## Task goal
Each line of the listing, apart from the pictures, is to be printed exactly.

## Raw data
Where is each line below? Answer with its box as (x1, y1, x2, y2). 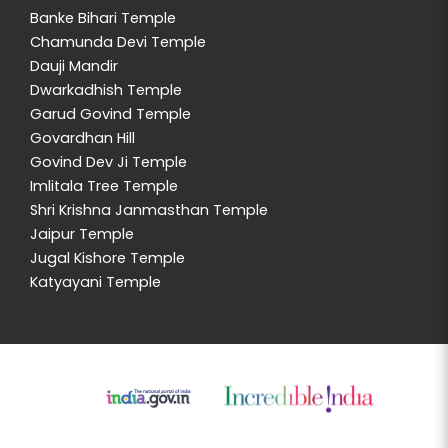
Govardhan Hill (30, 127, 135, 148)
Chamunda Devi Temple (30, 31, 206, 52)
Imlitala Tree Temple (30, 175, 178, 196)
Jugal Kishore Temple (30, 247, 185, 268)
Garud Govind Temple (30, 103, 191, 124)
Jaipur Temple (30, 223, 134, 244)
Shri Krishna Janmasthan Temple (30, 199, 268, 220)
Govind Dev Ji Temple (30, 151, 187, 172)

## Exercise answer
Where is each line below? Answer with its box as (x1, y1, x2, y2). 
Govardhan Hill (30, 127, 135, 148)
Chamunda Devi Temple (30, 31, 206, 52)
Imlitala Tree Temple (30, 175, 178, 196)
Jugal Kishore Temple (30, 247, 185, 268)
Garud Govind Temple (30, 103, 191, 124)
Jaipur Temple (30, 223, 134, 244)
Shri Krishna Janmasthan Temple (30, 199, 268, 220)
Govind Dev Ji Temple (30, 151, 187, 172)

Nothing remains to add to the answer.